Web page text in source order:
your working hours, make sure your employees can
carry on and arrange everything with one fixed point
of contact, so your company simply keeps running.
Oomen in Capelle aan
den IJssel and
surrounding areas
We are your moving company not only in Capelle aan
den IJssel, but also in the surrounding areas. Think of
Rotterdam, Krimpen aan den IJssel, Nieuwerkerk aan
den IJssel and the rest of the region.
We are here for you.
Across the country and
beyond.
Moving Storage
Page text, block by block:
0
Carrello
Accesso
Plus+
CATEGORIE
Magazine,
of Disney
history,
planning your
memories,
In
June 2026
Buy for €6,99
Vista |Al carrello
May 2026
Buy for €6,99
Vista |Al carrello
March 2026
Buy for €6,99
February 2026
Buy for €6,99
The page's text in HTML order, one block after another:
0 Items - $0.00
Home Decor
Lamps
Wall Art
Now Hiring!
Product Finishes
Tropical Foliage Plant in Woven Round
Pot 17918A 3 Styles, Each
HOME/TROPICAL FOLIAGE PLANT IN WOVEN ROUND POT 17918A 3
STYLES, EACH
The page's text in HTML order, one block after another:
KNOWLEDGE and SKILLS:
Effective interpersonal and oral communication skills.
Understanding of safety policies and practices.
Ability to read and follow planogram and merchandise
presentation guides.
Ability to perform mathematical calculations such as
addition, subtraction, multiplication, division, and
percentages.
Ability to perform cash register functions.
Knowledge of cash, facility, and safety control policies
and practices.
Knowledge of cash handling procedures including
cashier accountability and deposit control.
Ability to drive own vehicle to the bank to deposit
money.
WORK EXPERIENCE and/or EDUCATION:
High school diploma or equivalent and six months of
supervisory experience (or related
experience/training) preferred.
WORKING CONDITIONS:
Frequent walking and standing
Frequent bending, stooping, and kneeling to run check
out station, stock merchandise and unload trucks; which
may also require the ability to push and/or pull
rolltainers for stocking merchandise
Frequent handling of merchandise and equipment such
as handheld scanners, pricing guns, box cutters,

═══

**What is being asked**
Above are some records; extract every one of them exactly.

**Output for this exercise**
Web page text in source order:
your working hours, make sure your employees can
carry on and arrange everything with one fixed point
of contact, so your company simply keeps running.
Oomen in Capelle aan
den IJssel and
surrounding areas
We are your moving company not only in Capelle aan
den IJssel, but also in the surrounding areas. Think of
Rotterdam, Krimpen aan den IJssel, Nieuwerkerk aan
den IJssel and the rest of the region.
We are here for you.
Across the country and
beyond.
Moving Storage
Page text, block by block:
0
Carrello
Accesso
Plus+
CATEGORIE
Magazine,
of Disney
history,
planning your
memories,
In
June 2026
Buy for €6,99
Vista |Al carrello
May 2026
Buy for €6,99
Vista |Al carrello
March 2026
Buy for €6,99
February 2026
Buy for €6,99
The page's text in HTML order, one block after another:
0 Items - $0.00
Home Decor
Lamps
Wall Art
Now Hiring!
Product Finishes
Tropical Foliage Plant in Woven Round
Pot 17918A 3 Styles, Each
HOME/TROPICAL FOLIAGE PLANT IN WOVEN ROUND POT 17918A 3
STYLES, EACH
The page's text in HTML order, one block after another:
KNOWLEDGE and SKILLS:
Effective interpersonal and oral communication skills.
Understanding of safety policies and practices.
Ability to read and follow planogram and merchandise
presentation guides.
Ability to perform mathematical calculations such as
addition, subtraction, multiplication, division, and
percentages.
Ability to perform cash register functions.
Knowledge of cash, facility, and safety control policies
and practices.
Knowledge of cash handling procedures including
cashier accountability and deposit control.
Ability to drive own vehicle to the bank to deposit
money.
WORK EXPERIENCE and/or EDUCATION:
High school diploma or equivalent and six months of
supervisory experience (or related
experience/training) preferred.
WORKING CONDITIONS:
Frequent walking and standing
Frequent bending, stooping, and kneeling to run check
out station, stock merchandise and unload trucks; which
may also require the ability to push and/or pull
rolltainers for stocking merchandise
Frequent handling of merchandise and equipment such
as handheld scanners, pricing guns, box cutters,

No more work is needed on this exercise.